I previously shared results for the Insert Benchmark, InnoDB and a medium server. Now I have updated results that include Percona Server and a few new configs (a20, a21, a22). The good news is that Percona Server does better than upstream on the write-intensive parts of the benchmark. The bad news is that it does fix the problem of bad performance.
Several of the benchmark steps here (l.i1, q100, q500, q1000) were run for more time than they were in the previous report.
tl;dr
- Setting innodb_empty_free_list_algorithm to backoff with Percona Server does not fix the bad performance from single-page flushing
- The slow query from too much MVCC GC debt can be avoided by making sure that innodb_page_cleaners, innodb_purge_threads and innodb_buffer_pool_instances have the same value. They won't by default.

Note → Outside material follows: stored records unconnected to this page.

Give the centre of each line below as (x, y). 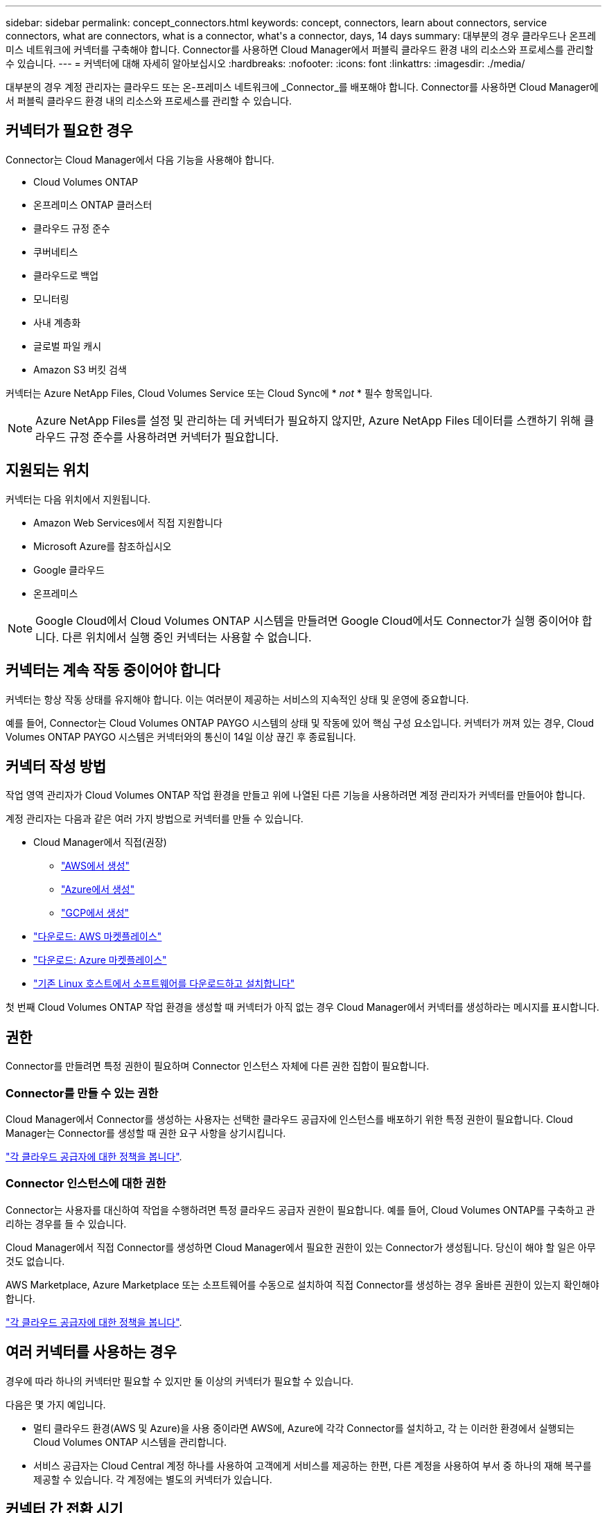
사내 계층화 (57, 322)
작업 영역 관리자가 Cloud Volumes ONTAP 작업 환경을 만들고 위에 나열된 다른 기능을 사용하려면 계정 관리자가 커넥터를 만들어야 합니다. (296, 795)
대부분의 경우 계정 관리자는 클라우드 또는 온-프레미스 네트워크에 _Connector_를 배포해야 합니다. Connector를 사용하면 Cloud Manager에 (302, 87)
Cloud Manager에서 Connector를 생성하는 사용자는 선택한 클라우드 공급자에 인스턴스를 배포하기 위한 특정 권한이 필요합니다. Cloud (289, 1119)
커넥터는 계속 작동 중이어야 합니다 (113, 671)
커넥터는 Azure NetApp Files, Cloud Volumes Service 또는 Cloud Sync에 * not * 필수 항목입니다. (219, 393)
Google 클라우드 (69, 569)
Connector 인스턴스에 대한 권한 (86, 1184)

- Limiting max purge lag avoids some queries taking 1000X longer than needed, but at a big cost in write throughput. Query rates also suffer in many cases with the configs that limit max purge lag which isn't expected. Regardless, enabling limits for max purge lag is an important topic to consider.
- InnoDB doesn't suffer much from the fairness issue
- For Percona Server vs upstream using a similar config ...
- With a cached workload Percona Server has similar write throughput and slightly worse read throughput
- With an IO-bound workload Percona Server has better write throughput and similar read throughput
- Must not forget about bug 109595 as that reduces query rates for q100, q500 and q1000
The insert benchmark was run in two setups.
- cached by InnoDB - all tables are cached by InnoDB
- IO-bound - the database is larger than memory
The benchmark used a c2-standard-30 server from GCP with Ubuntu 22.04, 15 cores, hyperthreads disabled, 120G of RAM and 1.5T of storage from RAID 0 over 4 local NVMe devices with XFS.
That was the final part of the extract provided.